Since the last decade, there has been tremendous development for patients expressing PD-L1 tumors without mutation. The new area of development includes TROP-2-directed ADC’s, T cell Immunoreceptors with Ig and ITIM domains (TIGIT), and LAG-3 inhibitors majorly being targeted by the researchers, and the big companies such as AstraZeneca, Daiichi Sankyo, Beigene, Hoffmann-La Roche, Gilead Sciences, and others have their potential candidates in late stages of development. 

Among 40 patients, the overall response rate (ORR) reached 57.5%, including one complete response and 22 partial responses. The disease control rate (DCR) was notably high at 95%. Responses were observed across both squamous (45.5%) and nonsquamous (62.1%) subtypes, as well as across all PD-L1 expression levels. The median duration of response was 5.8 months (4.5 to NR).
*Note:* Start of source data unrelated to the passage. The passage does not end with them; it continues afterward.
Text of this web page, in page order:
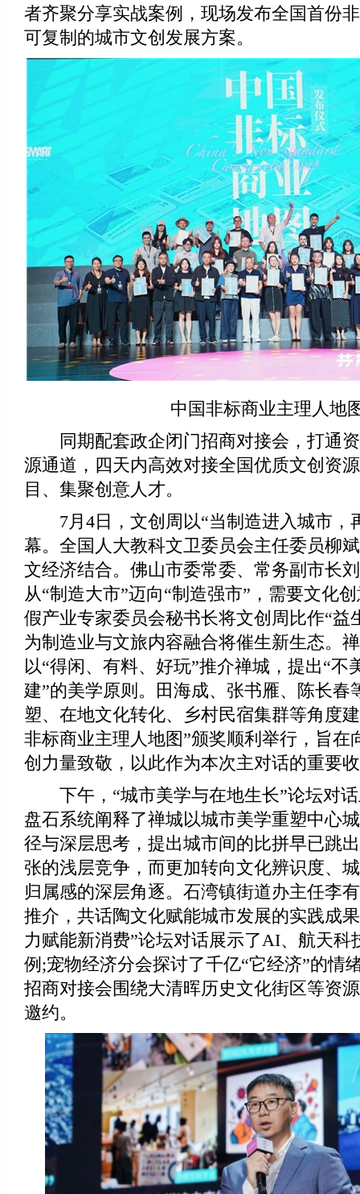
者齐聚分享实战案例，现场发布全国首份
可复制的城市文创发展方案。
中国非标商业主理人地
同期配套政企闭门招商对接会，打通资
源通道，四天内高效对接全国优质文创资
目、集聚创意人才。
7月4日，文创周以“当制造进入城市，
幕。全国人大教科文卫委员会主任委员柳
文经济结合。佛山市委常委、常务副市长
从“制造大市”迈向“制造强市”，需要文化
假产业专家委员会秘书长将文创周比作“益
为制造业与文旅内容融合将催生新生态。
以“得闲、有料、好玩”推介禅城，提出“不
建”的美学原则。田海成、张书雁、陈长春
塑、在地文化转化、乡村民宿集群等角度
非标商业主理人地图”颁奖顺利举行，旨在
创力量致敬，以此作为本次主对话的重要
下午，“城市美学与在地生长”论坛对话
盘石系统阐释了禅城以城市美学重塑中心
径与深层思考，提出城市间的比拼早已跳
张的浅层竞争，而更加转向文化辨识度、
归属感的深层角逐。石湾镇街道办主任李
推介，共话陶文化赋能城市发展的实践成
力赋能新消费”论坛对话展示了AI、航天科
例;宠物经济分会探讨了千亿“它经济”的情
招商对接会围绕大清晖历史文化街区等资
邀约。
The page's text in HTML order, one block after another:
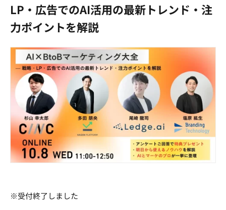
LP・広告でのAI活用の最新トレンド・注
力ポイントを解説
※受付終了しました
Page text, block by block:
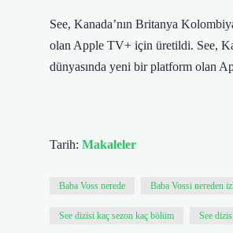
See, Kanada’nın Britanya
olan Apple TV+ için üretildi. See,
dünyasında yeni bir platform olan
Tarih: Makaleler
Baba Voss nerede Baba Vossi nereden
See dizisi kaç sezon kaç bölüm See
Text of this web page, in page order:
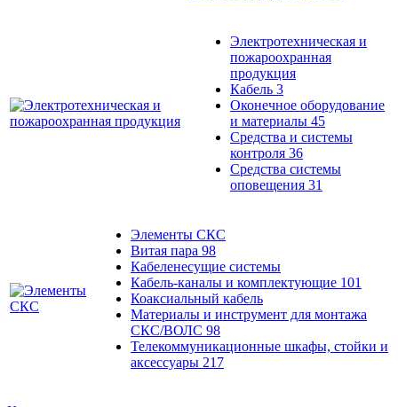
Электротехническая и
пожароохранная
продукция
Кабель 3
Оконечное оборудование
и материалы 45
Средства и системы
контроля 36
Средства системы
оповещения 31
Элементы СКС
Витая пара 98
Кабеленесущие системы
Кабель-каналы и комплектующие 101
Коаксиальный кабель
Материалы и инструмент для монтажа
СКС/ВОЛС 98
Телекоммуникационные шкафы, стойки и
аксессуары 217
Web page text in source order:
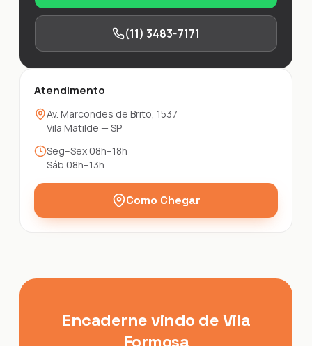
(11) 3483-7171
Atendimento
Av. Marcondes de Brito, 1537
Vila Matilde — SP
Seg–Sex 08h–18h
Sáb 08h–13h
Como Chegar
Encaderne vindo de Vila
Formosa
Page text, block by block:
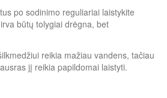
po sodinimo reguliariai laistykite
būtų tolygiai drėgna, bet
reikia mažiau vandens, tačiau
jį reikia papildomai laistyti.
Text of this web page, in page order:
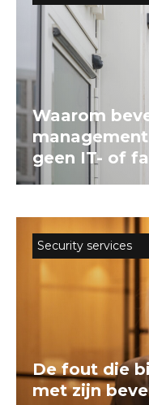
Waarom
geen IT- of
Security services
De fout die
met zijn
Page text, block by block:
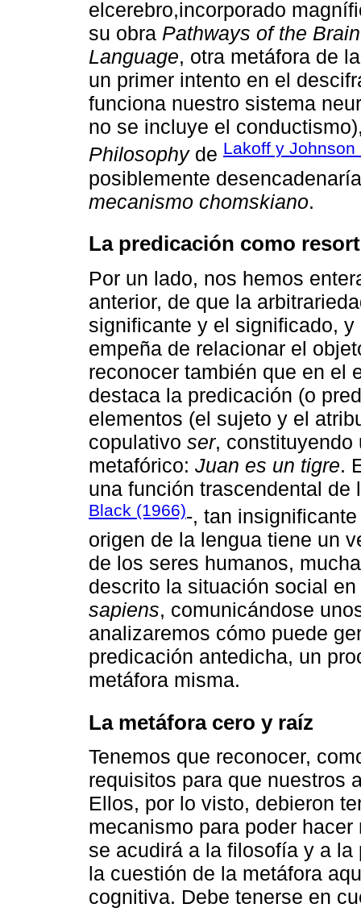
elcerebro,incorporado
su obra Pathways of the
Language, otra metáfora de
un primer intento en el
funciona nuestro sistema
no se incluye el
Philosophyde Lakoff y Johnson
posiblemente
mecanismo chomskiano.
La predicación como
Por un lado, nos hemos
anterior, de que la
significante y el significado,
empeña de relacionar el
reconocer también que en el
destaca la predicación (o
elementos (el sujeto y el
copulativo ser, constituyendo
metafórico: Juan es un tigre.
una función trascendental
Black (1966)-, tan
origen de la lengua tiene un
de los seres humanos,
descrito la situación social
sapiens, comunicándose
analizaremos cómo puede
predicación antedicha, un
metáfora misma.
La metáfora cero y raíz
Tenemos que reconocer,
requisitos para que nuestros
Ellos, por lo visto, debieron
mecanismo para poder
se acudirá a la filosofía y a
la cuestión de la metáfora
cognitiva. Debe tenerse en
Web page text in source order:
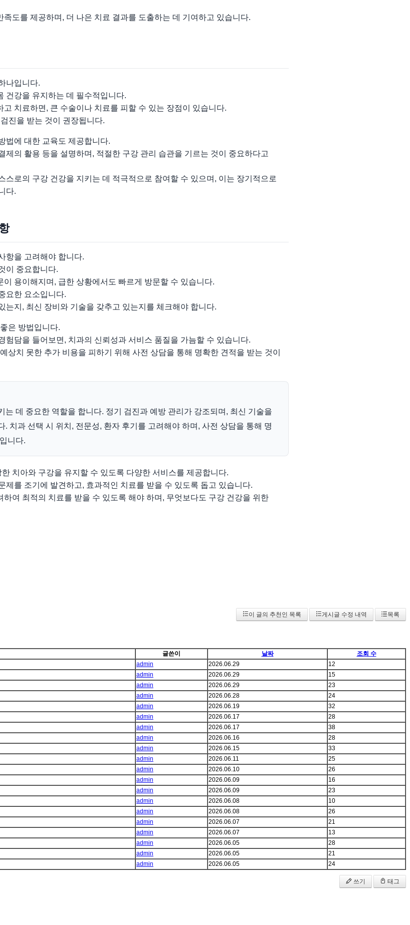
도를 제공하며, 더 나은 치료 결과를 도출하는 데 기여하고 있습니다.
나입니다.
건강을 유지하는 데 필수적입니다.
치료하면, 큰 수술이나 치료를 피할 수 있는 장점이 있습니다.
진을 받는 것이 권장됩니다.
법에 대한 교육도 제공합니다.
제의 활용 등을 설명하며, 적절한 구강 관리 습관을 기르는 것이 중요하다고
스로의 구강 건강을 지키는 데 적극적으로 참여할 수 있으며, 이는 장기적으로
다.
항을 고려해야 합니다.
이 중요합니다.
용이해지며, 급한 상황에서도 빠르게 방문할 수 있습니다.
요한 요소입니다.
는지, 최신 장비와 기술을 갖추고 있는지를 체크해야 합니다.
은 방법입니다.
험담을 들어보면, 치과의 신뢰성과 서비스 품질을 가늠할 수 있습니다.
상치 못한 추가 비용을 피하기 위해 사전 상담을 통해 명확한 견적을 받는 것이
는 데 중요한 역할을 합니다. 정기 검진과 예방 관리가 강조되며, 최신 기술을
. 치과 선택 시 위치, 전문성, 환자 후기를 고려해야 하며, 사전 상담을 통해 명
니다.
치아와 구강을 유지할 수 있도록 다양한 서비스를 제공합니다.
제를 조기에 발견하고, 효과적인 치료를 받을 수 있도록 돕고 있습니다.
여 최적의 치료를 받을 수 있도록 해야 하며, 무엇보다도 구강 건강을 위한
이 글의 추천인 목록 게시글 수정 내역 목록
글쓴이 날짜
조회 수
admin 2026.06.29
12
admin 2026.06.29
15
admin 2026.06.29
23
admin 2026.06.28
24
admin 2026.06.19
32
admin 2026.06.17
28
admin 2026.06.17
38
admin 2026.06.16
28
admin 2026.06.15
33
admin 2026.06.11
25
admin 2026.06.10
26
admin 2026.06.09
16
admin 2026.06.09
23
admin 2026.06.08
10
admin 2026.06.08
26
admin 2026.06.07
21
admin 2026.06.07
13
admin 2026.06.05
28
admin 2026.06.05
21
admin 2026.06.05 24
쓰기 태그
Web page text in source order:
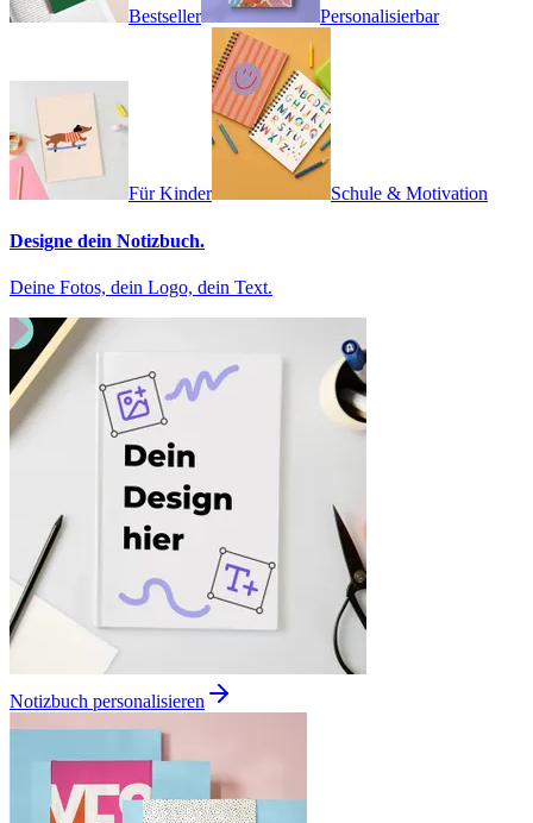
Bestseller Personalisierbar
Für Kinder Schule & Motivation
Designe dein Notizbuch.
Deine Fotos, dein Logo, dein Text.
Notizbuch personalisieren
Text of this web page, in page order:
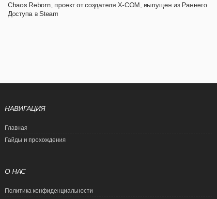
Chaos Reborn, проект от создателя X-COM, выпущен из Раннего
Доступа в Steam
НАВИГАЦИЯ
Главная
Гайды и прохождения
О НАС
Политика конфиденциальности
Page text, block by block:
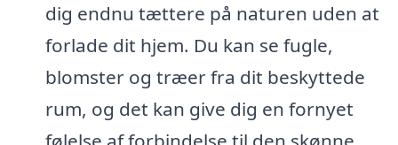
dig endnu tættere på naturen uden at
forlade dit hjem. Du kan se fugle,
blomster og træer fra dit beskyttede
rum, og det kan give dig en fornyet
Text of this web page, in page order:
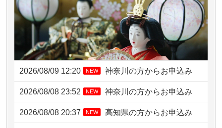
2026/08/09 12:20 NEW 神奈川の方からお申込み
2026/08/08 23:52 NEW 神奈川の方からお申込み
2026/08/08 20:37 NEW 高知県の方からお申込み
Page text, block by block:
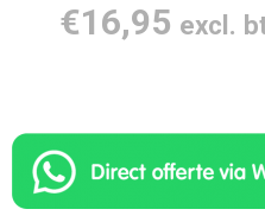
€16,95 excl.
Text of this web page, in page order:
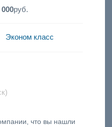
000руб.
Эконом класс
что вы нашли
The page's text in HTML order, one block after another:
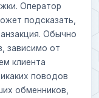
Оператор
подсказать,
Обычно
зависимо от
клиента
поводов
обменников,
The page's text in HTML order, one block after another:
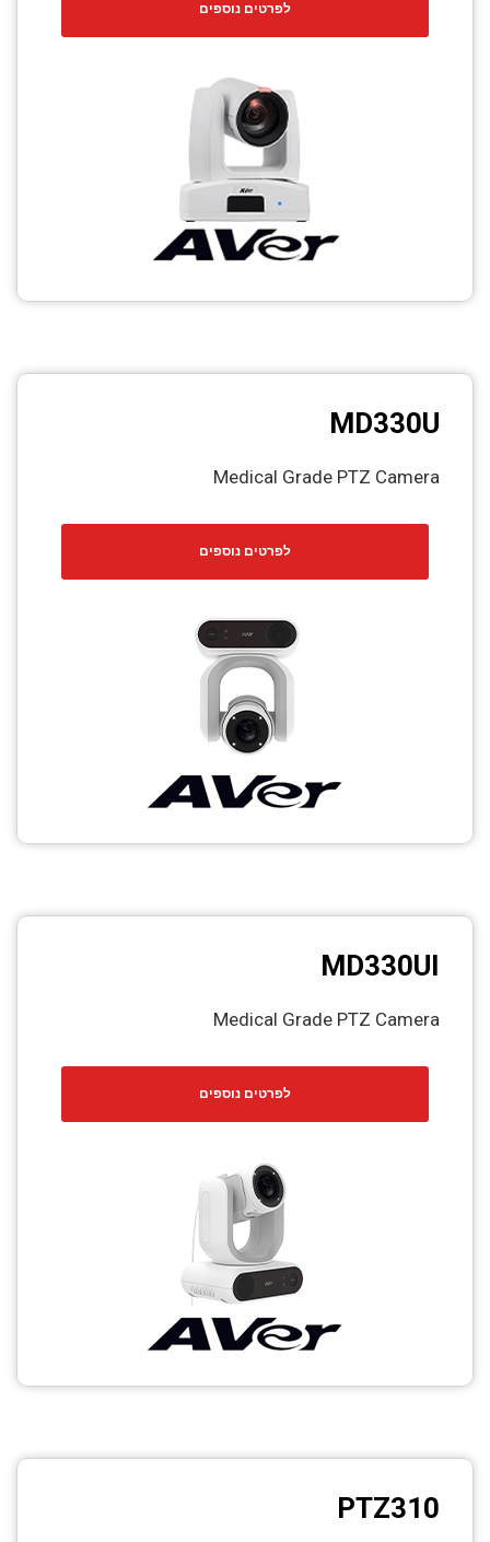
Fiber Optic
Photo Printers
לפרטים נוספים
MD330U
Medical Grade PTZ Camera
לפרטים נוספים
MD330UI
Medical Grade PTZ Camera
לפרטים נוספים
PTZ310
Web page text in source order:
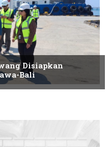
Disiapkan
Bali
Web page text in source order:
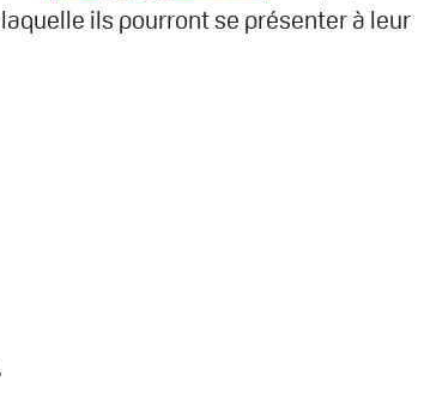
ils pourront se présenter à leur
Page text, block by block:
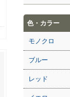
色・カラー
モノクロ
ブルー
レッド

Safety outcomes were consistent with the known profiles of both agents, with no new safety concerns identified. Grade ≥3 treatment-emergent adverse events (TEAEs) were reported in 60% of patients. The most frequent severe TEAEs included pneumonia (10%), pneumonitis (7.5%), and various events at 2.5% each, such as anemia, decreased appetite, increased amylase, musculoskeletal pain, rash, and stomatitis. Interstitial lung disease (ILD) was observed in five patients—three with Grade 2 and two with Grade 3 events—deemed treatment-related by an independent review committee.

KOL insights

Acquired resistance to frontline therapies and, ultimately, disease progression are unfortunate realities for most patients with advanced EGFR-mutated NSCLC. Treating patients with advanced EGFR-mutated NSCLC presents a significant challenge due to the limited efficacy of available treatments once the disease has progressed following frontline therapies, including the use of an EGFR. If approved, Dato-DXd could become the first TROP2-directed ADC for lung cancer, providing a promising option for patients.” – Expert Opinion.

Conclusion

TROP-2-directed ADCs including Dato-DXd, sacituzumab tirumotecan, and TRODELVY, are designed to deliver targeted cytotoxic therapy to tumors overexpressing TROP-2, a surface glycoprotein commonly found in NSCLC. Initially, Dato-DXd was expected to lead the field, with anticipated first-line approval and a potential advantage over competitors like TRODELVY. Owing to recent setbacks, it is reasonable to assume that TROP2-directed therapies may not be good for all patients in the second line and beyond NSCLC. AstraZeneca and Daiichi Sankyo have withdrawn their marketing application for Dato-DXd in NSCLC but in January 2025, the companies had announced that the FDa granted a Prescription Drug User Fee Act (PDUFA) date and decision is expected by July 12, 2025. As a result, the product will initially be introduced for the treatment of EGFR-mutated NSCLC. Meanwhile, first-line trials combining ADCs with checkpoint inhibitors (e.g., EVOKE-02 and EVOKE-03) are showing early signs of benefit, keeping the potential of TROP-2 ADCs alive. 

Dato-DXd + rilvegostomig had encouraging activity as first-line treatment for patients with mNSCLC without actionable genomic alterations, with responses seen in both histologies and across all PD-L1 levels. The next few years will be important in showing whether TROP-2 ADCs can become a lasting part of NSCLC treatment or stay limited to smaller, specific patient groups.